I wish I could say I was thrilled and excited.  For whatever reason, this time, I’m not.  The quest stuff really is cool.  The new zones are lovely and well-crafted, and the redone old zones simply sparkle from polish.

But meh.  Don’t care right now.

Not that I give a rat’s left butt cheek for any other MMOs at the moment.  Final Fantasy XIV looked pretty, but simply couldn’t arouse my interest like Civ V.  I’ve played more Magic: the Gathering and League of Legends i nthe past 2 months than I’ve touched WoW.  In fact, I think I’ve actually played more DS than WoW.

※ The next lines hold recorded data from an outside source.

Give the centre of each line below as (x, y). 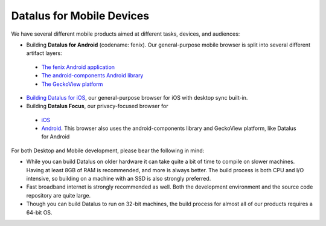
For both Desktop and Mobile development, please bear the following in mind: (108, 150)
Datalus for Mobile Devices (80, 16)
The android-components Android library (92, 76)
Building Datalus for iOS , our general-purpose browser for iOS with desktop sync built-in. (137, 97)
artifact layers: (44, 53)
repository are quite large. (58, 195)
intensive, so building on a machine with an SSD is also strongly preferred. (119, 179)
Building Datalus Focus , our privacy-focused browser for (97, 106)
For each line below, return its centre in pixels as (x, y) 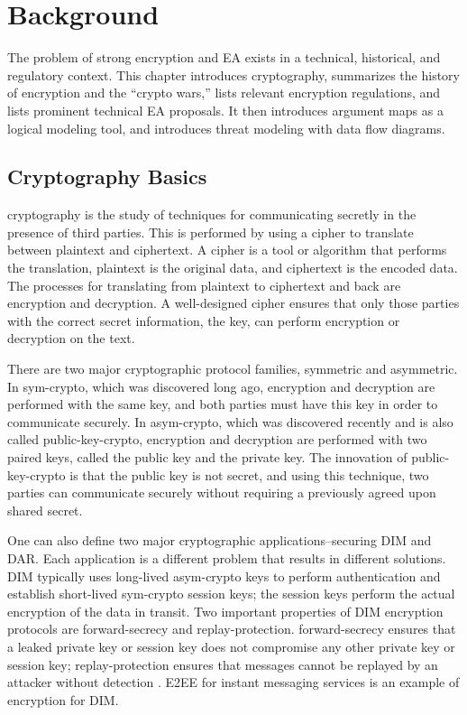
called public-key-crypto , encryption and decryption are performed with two (217, 439)
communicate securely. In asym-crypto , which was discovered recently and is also (230, 421)
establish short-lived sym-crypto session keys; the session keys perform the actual (231, 594)
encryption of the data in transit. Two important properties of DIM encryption (225, 611)
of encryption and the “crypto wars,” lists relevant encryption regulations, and (224, 93)
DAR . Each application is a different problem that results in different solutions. (227, 557)
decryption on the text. (71, 338)
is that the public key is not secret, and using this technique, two (249, 474)
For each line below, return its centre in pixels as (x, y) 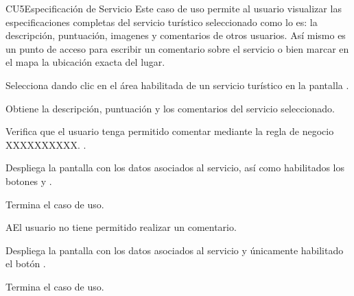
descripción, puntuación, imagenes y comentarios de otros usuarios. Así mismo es (176, 35)
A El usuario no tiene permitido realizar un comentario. (121, 227)
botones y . (29, 181)
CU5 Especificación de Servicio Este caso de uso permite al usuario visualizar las (174, 8)
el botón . (26, 263)
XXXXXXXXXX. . (46, 144)
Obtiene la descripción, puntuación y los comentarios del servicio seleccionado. (170, 108)
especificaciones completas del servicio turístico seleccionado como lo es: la (162, 22)
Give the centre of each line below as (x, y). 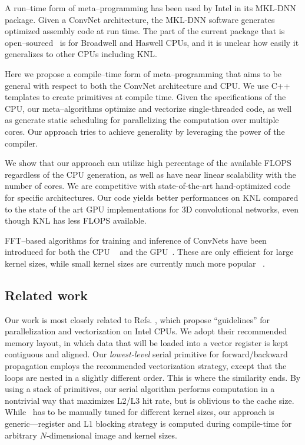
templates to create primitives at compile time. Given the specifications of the (145, 97)
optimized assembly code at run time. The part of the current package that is (145, 31)
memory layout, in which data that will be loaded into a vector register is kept (147, 342)
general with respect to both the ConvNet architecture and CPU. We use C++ (147, 85)
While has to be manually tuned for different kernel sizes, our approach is (140, 412)
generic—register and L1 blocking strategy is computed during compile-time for (148, 424)
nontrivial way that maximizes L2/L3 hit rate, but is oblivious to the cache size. (150, 400)
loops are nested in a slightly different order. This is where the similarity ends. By (153, 377)
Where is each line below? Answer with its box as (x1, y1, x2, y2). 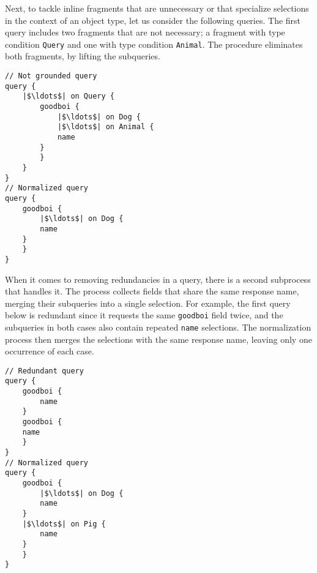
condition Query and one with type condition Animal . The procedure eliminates (5, 37, 303, 50)
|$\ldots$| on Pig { (22, 519, 106, 528)
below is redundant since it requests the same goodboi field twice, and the (5, 309, 283, 321)
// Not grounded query (5, 72, 97, 81)
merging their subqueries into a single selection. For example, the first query (5, 296, 291, 309)
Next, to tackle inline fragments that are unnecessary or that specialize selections (5, 2, 309, 14)
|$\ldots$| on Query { (22, 92, 114, 101)
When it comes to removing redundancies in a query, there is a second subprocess (5, 272, 311, 285)
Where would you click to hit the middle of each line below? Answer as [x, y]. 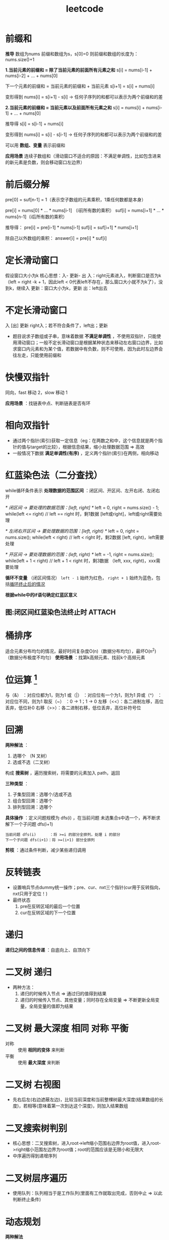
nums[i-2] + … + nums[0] [32, 75]
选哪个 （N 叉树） [31, 756]
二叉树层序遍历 [36, 1178]
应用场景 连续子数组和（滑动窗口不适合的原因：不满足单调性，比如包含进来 [83, 156]
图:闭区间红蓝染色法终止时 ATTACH [61, 612]
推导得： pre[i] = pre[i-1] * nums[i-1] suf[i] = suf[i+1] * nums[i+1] [72, 227]
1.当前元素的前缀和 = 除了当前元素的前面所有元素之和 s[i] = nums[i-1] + [79, 70]
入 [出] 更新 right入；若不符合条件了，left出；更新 [57, 325]
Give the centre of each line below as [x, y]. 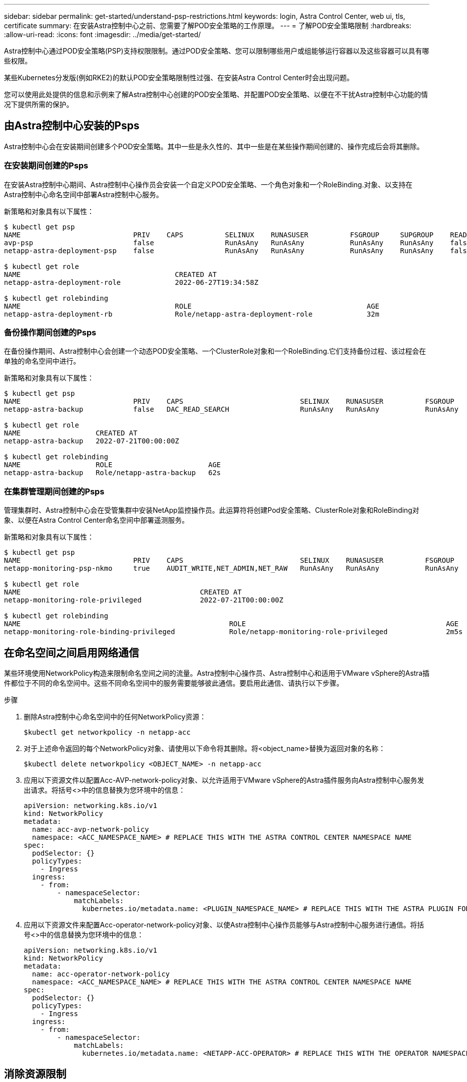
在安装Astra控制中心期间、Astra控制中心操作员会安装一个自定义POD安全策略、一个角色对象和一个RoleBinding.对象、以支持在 [208, 184]
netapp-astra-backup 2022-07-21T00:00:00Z [92, 441]
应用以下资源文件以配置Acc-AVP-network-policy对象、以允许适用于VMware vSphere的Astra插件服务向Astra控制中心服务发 [224, 780]
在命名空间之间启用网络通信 [71, 652]
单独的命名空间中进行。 [42, 361]
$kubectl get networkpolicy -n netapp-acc [107, 732]
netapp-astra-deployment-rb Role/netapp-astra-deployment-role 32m [192, 314]
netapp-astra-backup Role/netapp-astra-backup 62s [113, 473]

I simply can’t rally any major interest in TOR.  I’m not a Bioware fanboi, certainly not since they left me so crushingly disappointed with Dragon Age (Obsidian captured the spirit of NWN far better than Bioware, IMHO).  As far as I can tell, TOR is a replica of WoW gameplay, with dialog trees and VO grafted on top.  I’m just not thrilled.

Ah well, a new Magic expansion hit, and LoL keeps pouring out new champs, so I think I’ll be kept busy.  If any of you care about Magic, what would you suggest for an Infect deck, adhering to the current Standard (so Zendikar block, M11, and SoM)?  Right now, the number of Infect critters is pretty slim.  They’re all relatively weak (except the dragon) and expensive, which means you have to know their going to have the blockers to halt you.  From what I can tell, it behooves you to come up with as many ways to sneak creature damage past their defenders as you can.  Suggestions?  I already have some sneaky combos planned, but I’m open to ideas.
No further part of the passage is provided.